**Directions for this task:**
An exact copy of the entries below is required, with all pictures removed.

**Records provided:**
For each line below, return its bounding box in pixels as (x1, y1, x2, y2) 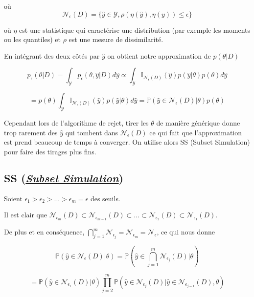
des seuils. (90, 193, 120, 203)
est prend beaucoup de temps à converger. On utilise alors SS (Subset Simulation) (4, 137, 250, 147)
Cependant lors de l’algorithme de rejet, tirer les (4, 117, 149, 127)
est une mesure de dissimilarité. (69, 34, 163, 44)
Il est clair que (4, 210, 47, 220)
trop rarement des (4, 127, 58, 137)
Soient (4, 193, 23, 203)
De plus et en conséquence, (4, 227, 85, 237)
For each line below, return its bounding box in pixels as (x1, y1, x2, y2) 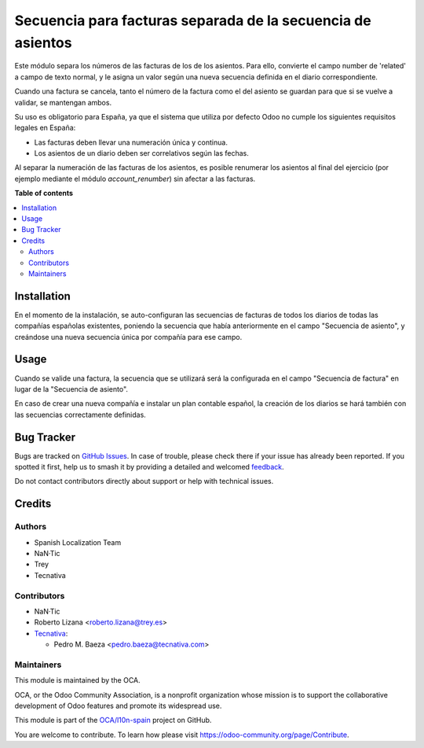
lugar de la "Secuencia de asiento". (14, 384, 129, 393)
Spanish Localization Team (34, 537, 122, 547)
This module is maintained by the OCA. (14, 676, 141, 685)
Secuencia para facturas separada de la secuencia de (14, 12, 372, 29)
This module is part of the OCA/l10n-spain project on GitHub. (14, 716, 212, 725)
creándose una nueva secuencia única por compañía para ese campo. (14, 332, 243, 341)
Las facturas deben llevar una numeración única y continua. (34, 138, 228, 147)
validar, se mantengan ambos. (14, 98, 112, 107)
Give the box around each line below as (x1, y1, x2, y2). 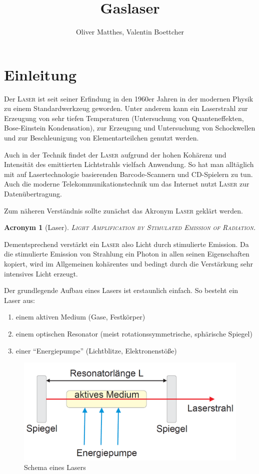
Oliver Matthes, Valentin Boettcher (75, 26, 184, 37)
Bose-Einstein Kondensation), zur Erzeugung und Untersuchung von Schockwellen (4, 122, 255, 133)
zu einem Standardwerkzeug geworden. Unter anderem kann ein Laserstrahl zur (4, 103, 248, 113)
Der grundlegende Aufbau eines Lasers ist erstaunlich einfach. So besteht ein (4, 285, 238, 295)
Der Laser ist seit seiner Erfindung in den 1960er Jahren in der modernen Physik (4, 93, 253, 103)
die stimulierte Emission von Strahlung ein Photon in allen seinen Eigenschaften (4, 248, 249, 259)
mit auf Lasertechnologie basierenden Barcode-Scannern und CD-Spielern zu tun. (4, 168, 253, 179)
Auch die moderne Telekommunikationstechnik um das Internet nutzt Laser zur (4, 178, 249, 189)
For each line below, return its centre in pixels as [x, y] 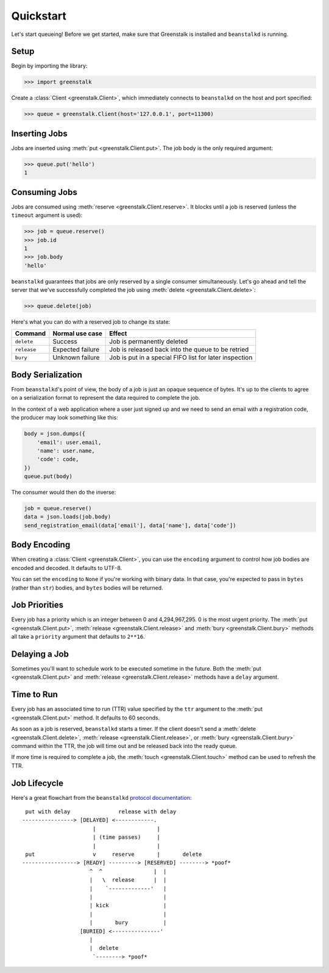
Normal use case [78, 333]
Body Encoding [41, 545]
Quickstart [39, 16]
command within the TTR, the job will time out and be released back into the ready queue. [124, 746]
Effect [118, 333]
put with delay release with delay [101, 812]
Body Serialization [47, 375]
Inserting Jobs [40, 133]
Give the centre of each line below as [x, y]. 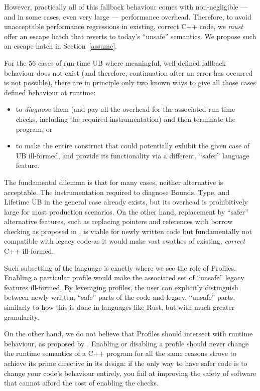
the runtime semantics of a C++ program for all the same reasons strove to [120, 353]
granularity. [22, 317]
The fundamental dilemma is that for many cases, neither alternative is [114, 182]
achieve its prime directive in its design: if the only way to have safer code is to [126, 363]
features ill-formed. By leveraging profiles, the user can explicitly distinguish [121, 287]
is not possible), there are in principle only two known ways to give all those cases [130, 82]
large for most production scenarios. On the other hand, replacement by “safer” [126, 211]
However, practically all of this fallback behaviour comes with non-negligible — [126, 7]
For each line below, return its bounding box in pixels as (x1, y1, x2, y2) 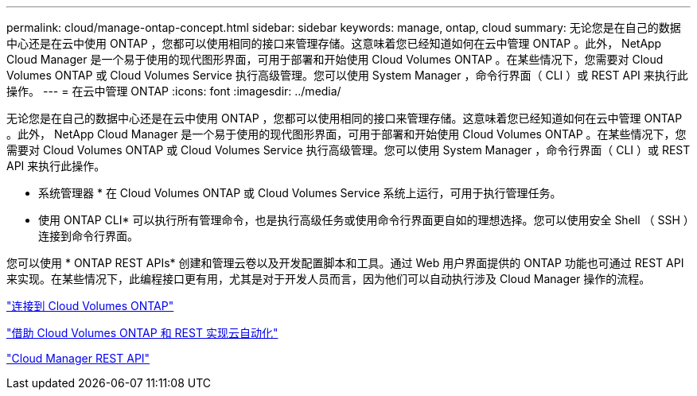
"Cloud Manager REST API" (6, 351, 150, 365)
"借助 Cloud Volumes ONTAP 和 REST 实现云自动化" (6, 326, 278, 340)
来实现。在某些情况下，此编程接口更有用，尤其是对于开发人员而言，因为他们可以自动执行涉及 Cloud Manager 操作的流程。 (6, 272, 651, 285)
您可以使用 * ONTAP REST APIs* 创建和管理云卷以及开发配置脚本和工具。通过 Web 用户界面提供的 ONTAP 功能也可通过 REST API (6, 256, 684, 270)
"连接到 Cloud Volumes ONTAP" (6, 299, 174, 313)
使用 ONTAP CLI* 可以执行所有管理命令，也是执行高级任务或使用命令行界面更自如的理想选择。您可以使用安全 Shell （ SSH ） (38, 213, 689, 227)
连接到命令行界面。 (38, 229, 138, 243)
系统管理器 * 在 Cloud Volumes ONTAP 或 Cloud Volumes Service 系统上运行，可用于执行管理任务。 (38, 186, 562, 200)
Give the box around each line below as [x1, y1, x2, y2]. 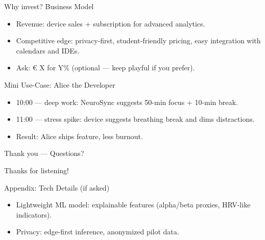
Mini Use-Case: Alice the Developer [4, 79, 115, 90]
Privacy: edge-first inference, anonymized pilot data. [16, 226, 179, 237]
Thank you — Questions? [4, 148, 84, 158]
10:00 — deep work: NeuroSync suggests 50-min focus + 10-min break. [16, 96, 238, 107]
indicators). [16, 209, 52, 220]
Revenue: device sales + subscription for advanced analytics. [16, 18, 205, 29]
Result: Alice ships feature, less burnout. [16, 130, 143, 141]
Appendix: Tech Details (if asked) [4, 182, 110, 193]
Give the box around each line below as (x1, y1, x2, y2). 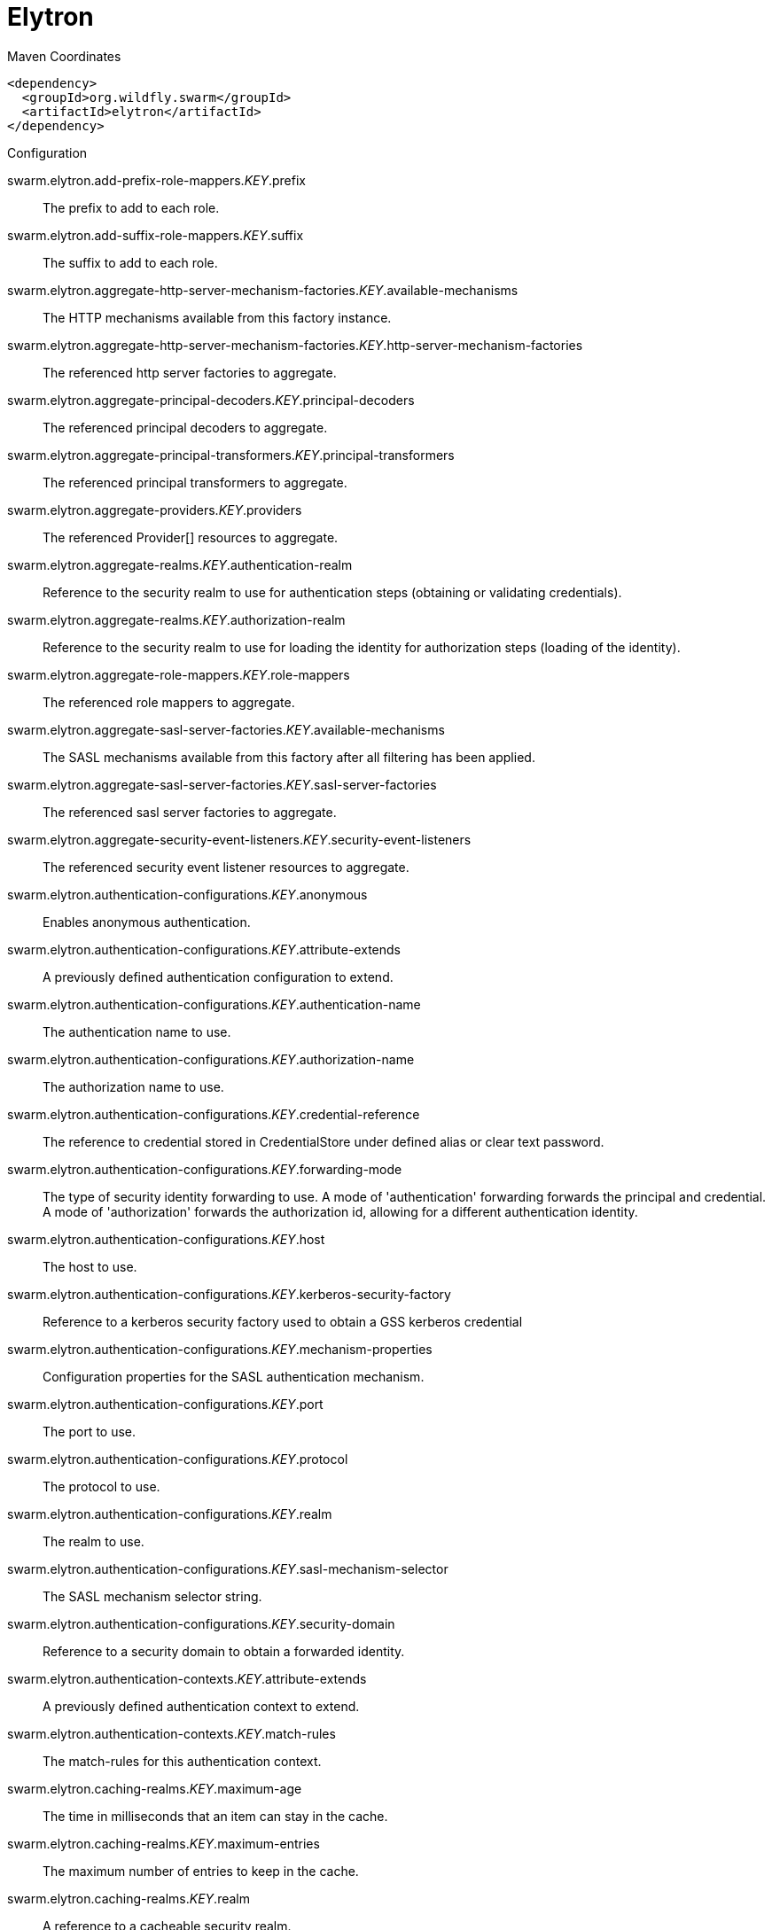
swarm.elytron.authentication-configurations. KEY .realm (7, 1506, 332, 1521)
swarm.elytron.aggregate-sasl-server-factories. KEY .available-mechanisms (7, 721, 445, 737)
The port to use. (43, 1423, 136, 1439)
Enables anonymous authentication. (43, 914, 251, 930)
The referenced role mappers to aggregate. (43, 694, 295, 710)
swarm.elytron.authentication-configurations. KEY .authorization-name (7, 1051, 415, 1067)
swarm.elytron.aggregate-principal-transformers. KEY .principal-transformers (7, 447, 455, 463)
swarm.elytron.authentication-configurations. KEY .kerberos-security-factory (7, 1286, 451, 1302)
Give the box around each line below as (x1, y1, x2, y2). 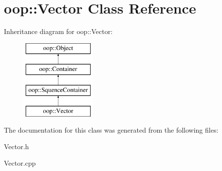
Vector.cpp (4, 157, 36, 168)
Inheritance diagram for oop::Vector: (4, 26, 113, 36)
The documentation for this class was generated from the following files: (4, 125, 219, 135)
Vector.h (4, 141, 29, 152)
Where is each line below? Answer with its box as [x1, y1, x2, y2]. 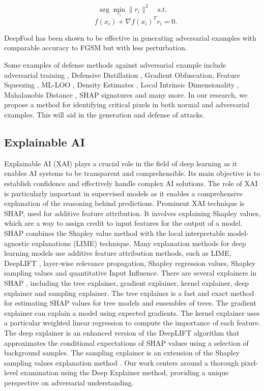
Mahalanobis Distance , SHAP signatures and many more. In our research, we [4, 89, 248, 100]
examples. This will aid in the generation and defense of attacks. [4, 109, 205, 120]
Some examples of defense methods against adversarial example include [4, 59, 226, 70]
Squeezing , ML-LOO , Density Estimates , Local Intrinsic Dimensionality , [4, 79, 239, 90]
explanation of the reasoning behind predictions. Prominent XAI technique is [4, 198, 245, 208]
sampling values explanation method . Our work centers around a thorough [4, 357, 239, 368]
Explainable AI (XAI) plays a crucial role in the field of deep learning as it [4, 158, 238, 168]
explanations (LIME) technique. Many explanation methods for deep [32, 237, 246, 248]
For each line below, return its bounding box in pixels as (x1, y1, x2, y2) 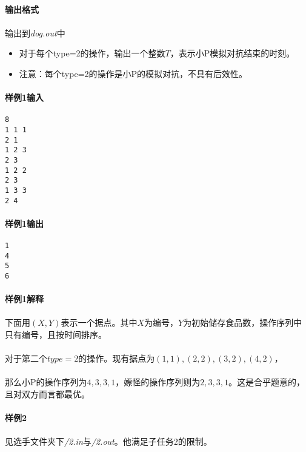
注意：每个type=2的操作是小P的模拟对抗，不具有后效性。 (19, 67, 248, 79)
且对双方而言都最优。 (5, 388, 90, 400)
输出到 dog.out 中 (5, 26, 65, 39)
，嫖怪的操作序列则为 (115, 376, 201, 388)
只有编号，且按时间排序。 (5, 328, 107, 341)
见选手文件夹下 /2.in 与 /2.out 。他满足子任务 (5, 435, 174, 448)
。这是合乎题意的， (228, 376, 305, 388)
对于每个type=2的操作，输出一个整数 (19, 47, 165, 59)
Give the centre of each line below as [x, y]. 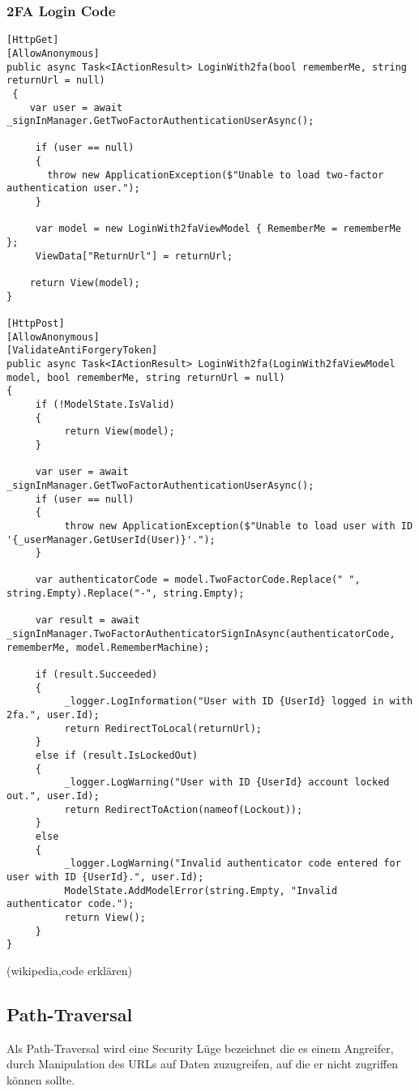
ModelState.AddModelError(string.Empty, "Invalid [201, 890]
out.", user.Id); [53, 796]
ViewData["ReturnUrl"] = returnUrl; [134, 256]
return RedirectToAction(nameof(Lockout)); [184, 809]
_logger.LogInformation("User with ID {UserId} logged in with [239, 702]
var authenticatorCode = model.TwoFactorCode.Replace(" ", [198, 580]
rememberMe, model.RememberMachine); [108, 647]
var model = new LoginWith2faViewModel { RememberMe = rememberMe [218, 229]
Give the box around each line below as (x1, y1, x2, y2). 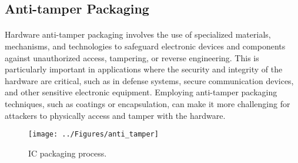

**Exercise response:**
For each line below, return its bounding box in pixels as (x1, y1, x2, y2) 
des seuils. (90, 193, 120, 203)
est prend beaucoup de temps à converger. On utilise alors SS (Subset Simulation) (4, 137, 250, 147)
Cependant lors de l’algorithme de rejet, tirer les (4, 117, 149, 127)
est une mesure de dissimilarité. (69, 34, 163, 44)
Il est clair que (4, 210, 47, 220)
trop rarement des (4, 127, 58, 137)
Soient (4, 193, 23, 203)
De plus et en conséquence, (4, 227, 85, 237)
For each line below, return its bounding box in pixels as (x1, y1, x2, y2) 
lugar de la "Secuencia de asiento". (14, 384, 129, 393)
Spanish Localization Team (34, 537, 122, 547)
This module is maintained by the OCA. (14, 676, 141, 685)
Secuencia para facturas separada de la secuencia de (14, 12, 372, 29)
This module is part of the OCA/l10n-spain project on GitHub. (14, 716, 212, 725)
creándose una nueva secuencia única por compañía para ese campo. (14, 332, 243, 341)
Las facturas deben llevar una numeración única y continua. (34, 138, 228, 147)
validar, se mantengan ambos. (14, 98, 112, 107)
Give the box around each line below as (x1, y1, x2, y2). 
Oliver Matthes, Valentin Boettcher (75, 26, 184, 37)
Bose-Einstein Kondensation), zur Erzeugung und Untersuchung von Schockwellen (4, 122, 255, 133)
zu einem Standardwerkzeug geworden. Unter anderem kann ein Laserstrahl zur (4, 103, 248, 113)
Der grundlegende Aufbau eines Lasers ist erstaunlich einfach. So besteht ein (4, 285, 238, 295)
Der Laser ist seit seiner Erfindung in den 1960er Jahren in der modernen Physik (4, 93, 253, 103)
die stimulierte Emission von Strahlung ein Photon in allen seinen Eigenschaften (4, 248, 249, 259)
mit auf Lasertechnologie basierenden Barcode-Scannern und CD-Spielern zu tun. (4, 168, 253, 179)
Auch die moderne Telekommunikationstechnik um das Internet nutzt Laser zur (4, 178, 249, 189)
For each line below, return its centre in pixels as [x, y] 
Normal use case [78, 333]
Body Encoding [41, 545]
Quickstart [39, 16]
command within the TTR, the job will time out and be released back into the ready queue. [124, 746]
Effect [118, 333]
put with delay release with delay [101, 812]
Body Serialization [47, 375]
Inserting Jobs [40, 133]
Give the centre of each line below as [x, y]. 
the runtime semantics of a C++ program for all the same reasons strove to [120, 353]
granularity. [22, 317]
The fundamental dilemma is that for many cases, neither alternative is [114, 182]
achieve its prime directive in its design: if the only way to have safer code is to [126, 363]
features ill-formed. By leveraging profiles, the user can explicitly distinguish [121, 287]
is not possible), there are in principle only two known ways to give all those cases [130, 82]
large for most production scenarios. On the other hand, replacement by “safer” [126, 211]
However, practically all of this fallback behaviour comes with non-negligible — [126, 7]
For each line below, return its bounding box in pixels as (x1, y1, x2, y2) 
"Cloud Manager REST API" (6, 351, 150, 365)
"借助 Cloud Volumes ONTAP 和 REST 实现云自动化" (6, 326, 278, 340)
来实现。在某些情况下，此编程接口更有用，尤其是对于开发人员而言，因为他们可以自动执行涉及 Cloud Manager 操作的流程。 (6, 272, 651, 285)
您可以使用 * ONTAP REST APIs* 创建和管理云卷以及开发配置脚本和工具。通过 Web 用户界面提供的 ONTAP 功能也可通过 REST API (6, 256, 684, 270)
"连接到 Cloud Volumes ONTAP" (6, 299, 174, 313)
使用 ONTAP CLI* 可以执行所有管理命令，也是执行高级任务或使用命令行界面更自如的理想选择。您可以使用安全 Shell （ SSH ） (38, 213, 689, 227)
连接到命令行界面。 (38, 229, 138, 243)
系统管理器 * 在 Cloud Volumes ONTAP 或 Cloud Volumes Service 系统上运行，可用于执行管理任务。 (38, 186, 562, 200)
Give the box around each line below as [x1, y1, x2, y2]. 
Mini Use-Case: Alice the Developer [4, 79, 115, 90]
Privacy: edge-first inference, anonymized pilot data. [16, 226, 179, 237]
Thank you — Questions? [4, 148, 84, 158]
10:00 — deep work: NeuroSync suggests 50-min focus + 10-min break. [16, 96, 238, 107]
indicators). [16, 209, 52, 220]
Revenue: device sales + subscription for advanced analytics. [16, 18, 205, 29]
Result: Alice ships feature, less burnout. [16, 130, 143, 141]
Appendix: Tech Details (if asked) [4, 182, 110, 193]
Give the box around each line below as (x1, y1, x2, y2). 
swarm.elytron.authentication-configurations. KEY .realm (7, 1506, 332, 1521)
swarm.elytron.aggregate-sasl-server-factories. KEY .available-mechanisms (7, 721, 445, 737)
The port to use. (43, 1423, 136, 1439)
Enables anonymous authentication. (43, 914, 251, 930)
The referenced role mappers to aggregate. (43, 694, 295, 710)
swarm.elytron.authentication-configurations. KEY .authorization-name (7, 1051, 415, 1067)
swarm.elytron.aggregate-principal-transformers. KEY .principal-transformers (7, 447, 455, 463)
swarm.elytron.authentication-configurations. KEY .kerberos-security-factory (7, 1286, 451, 1302)
Give the box around each line below as (x1, y1, x2, y2). 
Vector.cpp (4, 157, 36, 168)
Inheritance diagram for oop::Vector: (4, 26, 113, 36)
The documentation for this class was generated from the following files: (4, 125, 219, 135)
Vector.h (4, 141, 29, 152)
Where is each line below? Answer with its box as [x1, y1, x2, y2]. 
Mahalanobis Distance , SHAP signatures and many more. In our research, we [4, 89, 248, 100]
examples. This will aid in the generation and defense of attacks. [4, 109, 205, 120]
Some examples of defense methods against adversarial example include [4, 59, 226, 70]
Squeezing , ML-LOO , Density Estimates , Local Intrinsic Dimensionality , [4, 79, 239, 90]
explanation of the reasoning behind predictions. Prominent XAI technique is [4, 198, 245, 208]
sampling values explanation method . Our work centers around a thorough [4, 357, 239, 368]
Explainable AI (XAI) plays a crucial role in the field of deep learning as it [4, 158, 238, 168]
explanations (LIME) technique. Many explanation methods for deep [32, 237, 246, 248]
For each line below, return its bounding box in pixels as (x1, y1, x2, y2) 
注意：每个type=2的操作是小P的模拟对抗，不具有后效性。 (19, 67, 248, 79)
且对双方而言都最优。 (5, 388, 90, 400)
输出到 dog.out 中 (5, 26, 65, 39)
，嫖怪的操作序列则为 (115, 376, 201, 388)
只有编号，且按时间排序。 (5, 328, 107, 341)
见选手文件夹下 /2.in 与 /2.out 。他满足子任务 (5, 435, 174, 448)
。这是合乎题意的， (228, 376, 305, 388)
对于每个type=2的操作，输出一个整数 (19, 47, 165, 59)
Give the centre of each line below as [x, y]. 
ModelState.AddModelError(string.Empty, "Invalid [201, 890]
out.", user.Id); [53, 796]
ViewData["ReturnUrl"] = returnUrl; [134, 256]
return RedirectToAction(nameof(Lockout)); [184, 809]
_logger.LogInformation("User with ID {UserId} logged in with [239, 702]
var authenticatorCode = model.TwoFactorCode.Replace(" ", [198, 580]
rememberMe, model.RememberMachine); [108, 647]
var model = new LoginWith2faViewModel { RememberMe = rememberMe [218, 229]
Give the box around each line below as (x1, y1, x2, y2). 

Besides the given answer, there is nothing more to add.